Assignment:
Among the entries, which lines carry the string "value"? Copy every one.

Records supplied:

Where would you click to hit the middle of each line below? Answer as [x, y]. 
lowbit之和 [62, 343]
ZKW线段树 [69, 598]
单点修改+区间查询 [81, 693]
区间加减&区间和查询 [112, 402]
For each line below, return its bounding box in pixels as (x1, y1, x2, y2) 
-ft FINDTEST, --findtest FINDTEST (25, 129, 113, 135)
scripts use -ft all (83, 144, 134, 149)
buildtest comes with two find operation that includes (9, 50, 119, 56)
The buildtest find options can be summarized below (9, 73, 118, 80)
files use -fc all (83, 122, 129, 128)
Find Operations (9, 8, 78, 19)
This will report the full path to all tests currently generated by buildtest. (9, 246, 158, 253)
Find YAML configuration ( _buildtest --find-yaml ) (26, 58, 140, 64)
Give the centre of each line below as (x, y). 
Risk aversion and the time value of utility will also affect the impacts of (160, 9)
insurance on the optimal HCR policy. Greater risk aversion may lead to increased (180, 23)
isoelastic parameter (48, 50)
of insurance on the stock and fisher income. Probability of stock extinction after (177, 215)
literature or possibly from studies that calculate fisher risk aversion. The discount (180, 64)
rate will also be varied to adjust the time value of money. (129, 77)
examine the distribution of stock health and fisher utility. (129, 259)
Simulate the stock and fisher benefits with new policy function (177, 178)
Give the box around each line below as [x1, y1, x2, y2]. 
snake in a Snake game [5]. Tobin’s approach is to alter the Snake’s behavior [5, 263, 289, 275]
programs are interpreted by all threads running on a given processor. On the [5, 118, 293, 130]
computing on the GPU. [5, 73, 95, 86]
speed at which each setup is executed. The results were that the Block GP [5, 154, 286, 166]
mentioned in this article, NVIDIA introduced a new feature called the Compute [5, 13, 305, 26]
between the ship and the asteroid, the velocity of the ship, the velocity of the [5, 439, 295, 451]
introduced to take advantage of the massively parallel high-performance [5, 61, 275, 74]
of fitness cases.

Reply:
Risk aversion and the time value of utility will also affect the impacts of (160, 9)
rate will also be varied to adjust the time value of money. (129, 77)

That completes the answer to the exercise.